Custom transformations can call functions in managed assemblies, including .NET framework. This type of transformation can be used when the data source (or destination) file format cannot be managed by typical connection managers. For example, some log files might not have tabular data structures. At times you might also need to parse strings one character at a time to import only the needed data elements.



Much like Script Task the Script Component transformation must be written using Visual Basic .NET.
Slowly Changing Dimension
Maintains historical values of the dimension members when new members are introduced.
Useful for maintaining dimension tables in a data warehouse when maintaining historical dimension member values is necessary.
Sort
Sorts input by column values. You can sort the input by multiple columns in either ascending or descending order. The transformation also allows you to specify the precedence of columns used for sorting. This transformation could also discard the rows with duplicate sort values.
Ordering the data prior to loading it into a data warehouse. This could be useful if you're ordering your dimension by member name values as opposed to sorting by member keys.

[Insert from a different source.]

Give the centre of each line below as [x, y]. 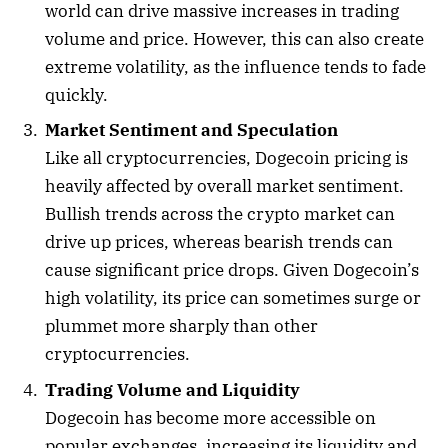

You can also use Sort transformation prior to feeding the data as the input to the Merge Join or Merge transformation.
Term Extraction
Extracts terms (nouns and noun phrases) from the input text into the transformation output column.
Processing large text data and extracting main concepts. For example, you could extract the primary terms used in this section of SQLServerPedia by feeding the Term Extraction transformation the text column containing the entire section.
Term Lookup
Extracts terms from the input column with TEXT data type and match them with same or similar terms found in the lookup table. Each term found in the lookup table is scanned for in the input column. If the term is found the transformation returns the value as well as the number of times it occurs in the row. You can configure this transformation to perform case-sensitive search.
Analyzing large textual data for specific terms. For example, suppose you accept email feedback for latest version of your software. You might not have time to read through every single email messages that comes to the generic inbox. Instead you could use this task to look for specific terms of interest.
Union ALL
Combines multiple inputs into a single output. Rows are sorted in the order they're added to the transformation. You can ignore some columns from each output, but each output column must be mapped to at least one input column.
Import data from multiple disparate data sources into a single destination. For example, you could extract data from mail system, text file, Excel spreadsheet and Access database and populate a SQL Server table.

Unlike Merge and Merge Join transformations Union ALL can accept more than two inputs.
Unpivot


Opposite of Pivot transformation, Unpivot coverts columns into rows. It normalizes the input data set that has many duplicate values in multiple columns by creating multiple rows that have the same value in a single column.



For example if your input has a customer name and a separate column for checking and savings' accounts Unpivot can transform it into a row set that has customer, account and account balance columns.
Massaging a semi-structured input data file and convert it into a normalized input prior to loading data into a warehouse.